Haven't we grown out of "the ends justify the means" yet?
You must be new here - I mean to the planet - welcome. Watch your back, we're a narrow-minded, short-sighted, fucked-up species.
The district in Glendale, California, is paying $40,500 to a firm to monitor and report on 14,000 middle and high school students' posts on Twitter, Facebook and other social media for one year.
From TFA:
Frydrych's firm scours the social media postings of Glendale students aged 13 and older -- the age at which parental permission isn't required for the school's contracted monitoring -- and sends a daily report to principals on which students' comments could be causes for concern, Frydrych said.
And how does the school district get the student account information? I know if they had asked me for that info (if social media, nay the Internet, existed when I was in HS) I would have replied, "fuck off." Hell, I'd give that same answer to that same question to my employer now.
... a facility known as the Information Dominance Center.
I thought information wanted to be free.
I guess we're the "bottom" in this NSA BDSM situation because all I've seen so far is the NSA reaching for the big, black strap-on... But I thought the bottom has all the power in this kind relationship - and we obviously don't - so I'm really confused.

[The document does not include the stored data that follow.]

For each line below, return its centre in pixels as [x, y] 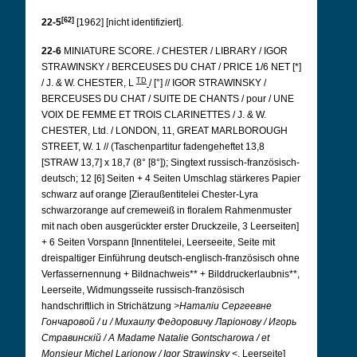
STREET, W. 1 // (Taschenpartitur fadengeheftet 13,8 [153, 147]
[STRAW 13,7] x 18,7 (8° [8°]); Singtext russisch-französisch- [171, 163]
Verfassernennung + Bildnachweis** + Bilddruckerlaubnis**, [171, 274]
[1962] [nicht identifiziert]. [130, 22]
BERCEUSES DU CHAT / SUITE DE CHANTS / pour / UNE [168, 99]
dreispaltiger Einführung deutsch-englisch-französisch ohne [171, 258]
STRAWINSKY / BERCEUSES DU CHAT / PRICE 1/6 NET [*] [171, 67]
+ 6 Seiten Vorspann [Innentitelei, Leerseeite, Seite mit [158, 242]
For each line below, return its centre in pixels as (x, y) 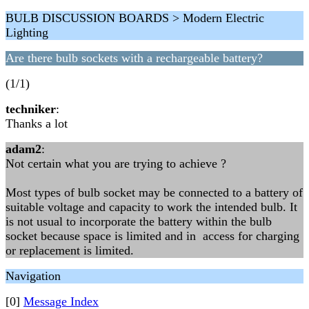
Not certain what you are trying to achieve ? (116, 163)
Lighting (27, 32)
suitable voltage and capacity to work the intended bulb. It (151, 207)
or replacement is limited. (70, 250)
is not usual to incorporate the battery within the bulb (139, 221)
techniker (31, 109)
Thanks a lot (37, 123)
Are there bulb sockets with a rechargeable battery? (134, 58)
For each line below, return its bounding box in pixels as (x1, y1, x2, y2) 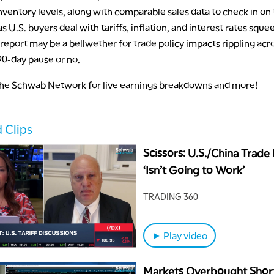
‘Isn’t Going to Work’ (143, 162, 245, 177)
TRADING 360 (143, 191, 198, 202)
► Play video (152, 228, 207, 242)
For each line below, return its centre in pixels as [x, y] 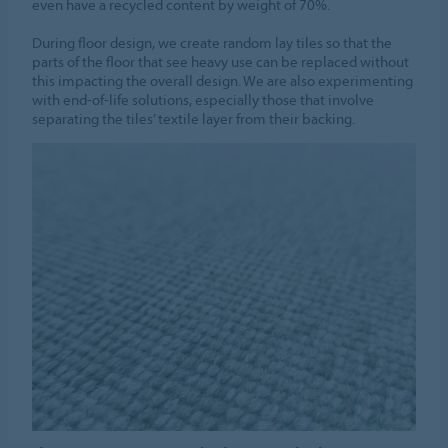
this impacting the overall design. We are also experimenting [223, 81]
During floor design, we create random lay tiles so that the [212, 43]
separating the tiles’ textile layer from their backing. [194, 119]
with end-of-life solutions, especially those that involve [203, 100]
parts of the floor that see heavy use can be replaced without [221, 62]
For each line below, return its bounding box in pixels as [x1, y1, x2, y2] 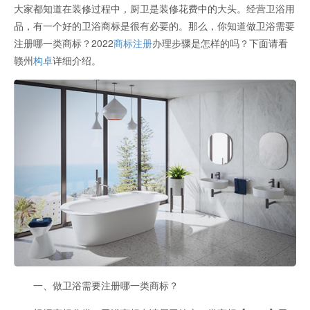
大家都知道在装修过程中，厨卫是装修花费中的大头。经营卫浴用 [14, 1, 295, 15]
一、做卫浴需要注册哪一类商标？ [14, 278, 179, 293]
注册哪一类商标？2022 [14, 36, 113, 50]
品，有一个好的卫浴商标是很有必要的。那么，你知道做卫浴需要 [14, 19, 295, 33]
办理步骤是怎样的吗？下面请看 [152, 36, 288, 50]

The demonstration is that Intel has chips running on extremely low power, which honestly is kind of cool.
Actually, this is because Intel developers obviously drink a LOT and probably accidentally knocked an open bottle of wine onto something in the lab. The "demonstration" is the result of the official incident write-up as an "experiment"... :-)

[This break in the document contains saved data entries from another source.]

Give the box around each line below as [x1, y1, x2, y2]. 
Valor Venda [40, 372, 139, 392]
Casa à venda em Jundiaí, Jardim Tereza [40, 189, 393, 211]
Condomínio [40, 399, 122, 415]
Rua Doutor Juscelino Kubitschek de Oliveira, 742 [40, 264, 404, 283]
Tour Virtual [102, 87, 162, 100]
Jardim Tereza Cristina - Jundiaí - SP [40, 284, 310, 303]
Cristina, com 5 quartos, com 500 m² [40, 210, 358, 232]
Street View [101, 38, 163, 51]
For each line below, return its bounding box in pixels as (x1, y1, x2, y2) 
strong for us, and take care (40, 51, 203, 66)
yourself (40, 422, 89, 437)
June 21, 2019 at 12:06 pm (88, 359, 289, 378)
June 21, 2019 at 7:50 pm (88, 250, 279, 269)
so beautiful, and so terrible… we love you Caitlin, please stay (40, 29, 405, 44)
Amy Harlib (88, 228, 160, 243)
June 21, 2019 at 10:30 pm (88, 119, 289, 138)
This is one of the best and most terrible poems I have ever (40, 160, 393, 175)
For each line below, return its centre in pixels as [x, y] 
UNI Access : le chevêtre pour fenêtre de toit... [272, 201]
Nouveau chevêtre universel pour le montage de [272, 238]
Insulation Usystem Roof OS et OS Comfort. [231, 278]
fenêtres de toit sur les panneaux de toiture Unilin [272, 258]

ultimately were not as responsive or successful in following cues as they would otherwise be with humans.
I think dogs also get a lot of action/behavioral cues from our facial and vocal expressions, which may be missing from the robots.
It's gonna take a mighty big shark to carry around that kind of firepower . . .
Don't give the Sci-Fi -- I mean SyFy (sigh) -- channel any ideas. Sharknado was bad enough.
They rock at redditing and slashdoting, however.
Proper Verbs are annoying. Stop browsering and learn some grammar.
It also busts drunk and sleepy drivers, because their brain waves differ from those when you're fully awake and totally sober.
And that equates to how many cups of coffee in the morning?